A febrile infant registry was instituted at a tertiary care military hospital (55,000 annual patients, 27% children) from December 2002-December 2003. Eligible patients consisted of infants <3 months with temperature ≥38°C or 3-24 months with temperature ≥39°C. Bacterial PNA was defined in this cohort by a CXR revealing a 'lobar infiltrate' by a board-certified radiologist. Descriptive statistics are presented on groups who received CXR versus groups who did not, and on infants who had bacterial PNA versus those who did not. Student t tests were used to compare maximum temperature (Tmax), RR, and Sao(2). Logistic regression for PNA was performed using age, sex, Tmax, RR, HR and Sao(2). A Receiver Operator Characteristic (ROC) curve was created to show Sao(2) cut-off points as related to sensitivity and specificity.

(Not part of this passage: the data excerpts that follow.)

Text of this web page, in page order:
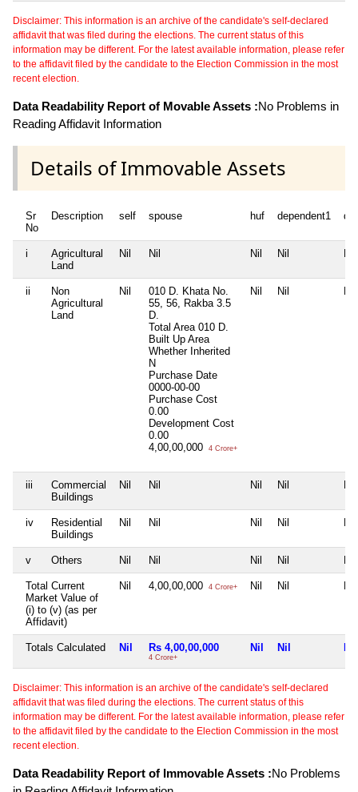
Disclaimer: This information is an archive of the candidate's self-declared
affidavit that was filed during the elections. The current status of this
information may be different. For the latest available information, please refer
to the affidavit filed by the candidate to the Election Commission in the most
recent election.
Data Readability Report of Movable Assets :No Problems in
Reading Affidavit Information
Details of Immovable Assets
Sr
No
Description self spouse huf dependent1
i
Agricultural
Land
Nil Nil Nil Nil
ii
Non
Agricultural
Land
Nil
010 D. Khata No.
55, 56, Rakba 3.5
D.
Total Area 010 D.
Built Up Area
Whether Inherited
N
Purchase Date
0000-00-00
Purchase Cost
0.00
Development Cost
0.00
4,00,00,000
4 Crore+
Nil Nil
iii
Commercial
Buildings
Nil Nil Nil Nil
iv
Residential
Buildings
Nil Nil Nil Nil
v Others Nil Nil Nil Nil
Total Current
Market Value of
(i) to (v) (as per
Affidavit)
Nil 4,00,00,000 4 Crore+ Nil Nil
Totals Calculated Nil Rs 4,00,00,000
4 Crore+
Nil Nil
Disclaimer: This information is an archive of the candidate's self-declared
affidavit that was filed during the elections. The current status of this
information may be different. For the latest available information, please refer
to the affidavit filed by the candidate to the Election Commission in the most
recent election.
Data Readability Report of Immovable Assets :No Problems

985 patients (55% boys; median age: 12 months) met entry criteria. 790 underwent CXR and 82 were diagnosed with bacterial PNA. Sao(2) was lower in infants with bacterial PNA (96.6%±2.5% vs 97.7%±1.8%, p<0.001). Sao(2) was also predictive of bacterial PNA by logistic regression (p=0.017) but the ROC curve yielded a poor sensitivity/specificity profile (area under curve (AUC) of 0.6786).


In febrile infants, Sao(2) was not found to be clinically useful for excluding bacterial PNA.